= EXERCISE BRIEF =
The entries below are to be repeated exactly, and their pictures left out.

Start of TASK INPUT

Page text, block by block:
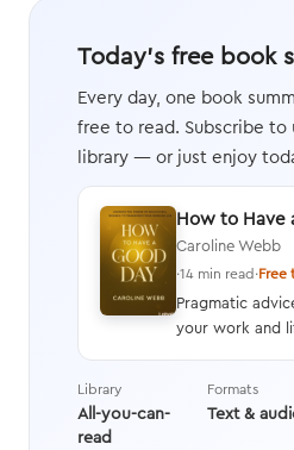
Today's free book
Every day, one book
free to read. Subscribe
library — or just enjoy
How to Have
Caroline Webb
·14 min read·Free
Pragmatic
your work and
behavioral
psychology,
Library
All-you-can-
read
Formats
Text &
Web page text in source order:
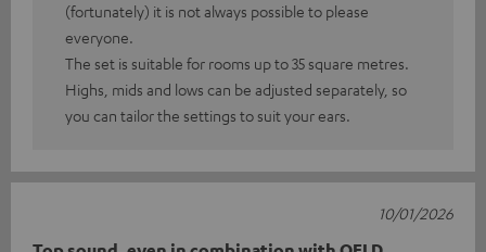
(fortunately) it is not always possible to please
everyone.
The set is suitable for rooms up to 35 square metres.
Highs, mids and lows can be adjusted separately, so
you can tailor the settings to suit your ears.
10/01/2026
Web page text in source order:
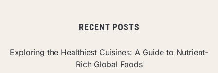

End of TASK INPUT

= SOLUTION BELOW =
Page text, block by block:
Today's free book
Every day, one book
free to read. Subscribe
library — or just enjoy
How to Have
Caroline Webb
·14 min read·Free
Pragmatic
your work and
behavioral
psychology,
Library
All-you-can-
read
Formats
Text &
Web page text in source order:
(fortunately) it is not always possible to please
everyone.
The set is suitable for rooms up to 35 square metres.
Highs, mids and lows can be adjusted separately, so
you can tailor the settings to suit your ears.
10/01/2026
Web page text in source order:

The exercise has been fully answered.